Functional divergence of duplications
To assess the correlation between different duplication mechanisms and the functional divergence among duplicated genes within kinase families, gene expression sets from various developmental stages and tissues were obtained from Genevestigator (https://www.genevestigator.com/gv/) and the coexpression of genes was estimated by Pearson correlation for all pairs of genes in the kinase phylogeny. The coexpression values were organized as heat maps in which the ordering of the columns corresponded to hierarchical clustering of genes according to their coexpression and the rows were reordered according to the phylogeny and phylogenetic topology for all kinase subfamilies (Additional file 5). In general, ordering of the rows based on phylogeny disrupted clusters of coexpressed genes.For most kinase families, co-expression clusters were lost once phylogenetic information was included in the expression heat map (e.g. LRR_8B family, Figure 4A). However, in some cases, the heat maps revealed interesting patterns of preservation of coexpression clusters within phylogenetic groups. For example, expression patterns corresponding to the LRR_3 subfamily revealed conservation of expression patterns also when rows were ordered according to the phylogenetic topology. For the RLCK_9 subfamily, we observed duplicated genes with conserved as well as diverse expression. In the cluster of LRR_8B subfamily there were high frequencies of proximal duplications, while coexpressed LRR_3 genes particularly originated from segmental duplication events. In the RLCK_9 family we observed a high degree of transposed duplications originating from the same ancestral gene (Figure 4B). The coexpression analysis suggests that proximal duplications were particularly associated with functional diversification, and segmental duplication events showed a tendency for conservation of expression patterns.

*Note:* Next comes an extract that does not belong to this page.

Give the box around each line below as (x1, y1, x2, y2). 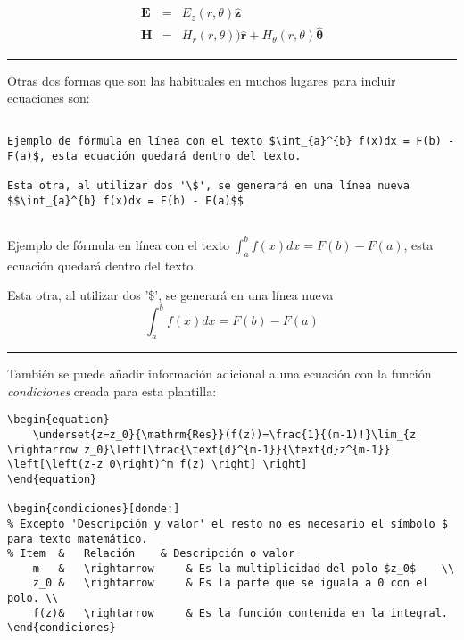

To assess the significance of protein kinases functional diversification in context of whole plant functions, we studied the distribution of phenotypes from loss-of-function kinase mutants . Currently, about 2,400 genes with detectable loss-of-function phenotypes in Arabidopsis were identified, among them 76 kinases represented in our phylogeny. Thus, kinases constitute 3.25% of all genes with detectable loss-of-function phenotype. Overall, 45% of these kinases show a conditional phenotype, 29% a morphological 18% a lethal, and 8% a biochemical phenotype (Additional file 6). Most of these phenotypes were described for soluble kinases (soluble kinases: 11.5%; receptor kinases: 5.7%), particularly calcium-dependent kinases, all three SnRK-families, AGC kinases as well as six of 48 kinases without family annotation. The loss-of-function mutants in kinases were generally significantly enriched for essential phenotypes (p = 0.020, Fisher’s Exact Test), cellular and biochemical phenotypes (p < 0.001, Fisher’s Exact Test) as well as for conditional phenotypes (p = 0.002, Fisher’s Exact Test) compared to loss-of-function mutants in non-kinase genes. There was no enrichment for morphological phenotypes among the kinase mutants. Kinases with essential phenotypes were observed to contain a high proportion of dispersed duplications (p = 0.031), while kinases resulting in morphological loss-of-function phenotypes were particularly enriched for segmental duplications (p = 6.48E-95), supporting the tendency for functional diversification for dispersed duplications and functional conservation in segmental duplications.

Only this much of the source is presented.